• _WORK INSTRUCTION_
Of all the entries below, only the lines from the one with "To run script: (7, 52, 87, 68)" up to and including the one with "A small parsing" are to be duplicated exactly.

• _SOURCE INFORMATION_

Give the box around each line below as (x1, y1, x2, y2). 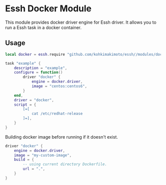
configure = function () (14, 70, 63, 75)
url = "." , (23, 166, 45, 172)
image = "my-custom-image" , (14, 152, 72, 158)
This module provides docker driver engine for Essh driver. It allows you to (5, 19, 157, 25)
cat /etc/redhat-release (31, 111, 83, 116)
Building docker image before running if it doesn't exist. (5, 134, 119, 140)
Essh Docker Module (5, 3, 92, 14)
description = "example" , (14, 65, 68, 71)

...

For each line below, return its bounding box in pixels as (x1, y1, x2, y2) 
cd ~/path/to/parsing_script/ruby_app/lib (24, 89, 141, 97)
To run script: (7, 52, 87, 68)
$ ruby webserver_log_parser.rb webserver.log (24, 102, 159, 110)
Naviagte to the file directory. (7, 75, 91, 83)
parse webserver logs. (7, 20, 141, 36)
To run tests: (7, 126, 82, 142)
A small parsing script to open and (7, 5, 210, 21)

• _YOUR SOLUTION_
To run script: (7, 52, 87, 68)
$ ruby webserver_log_parser.rb webserver.log (24, 102, 159, 110)
Naviagte to the file directory. (7, 75, 91, 83)
parse webserver logs. (7, 20, 141, 36)
To run tests: (7, 126, 82, 142)
A small parsing script to open and (7, 5, 210, 21)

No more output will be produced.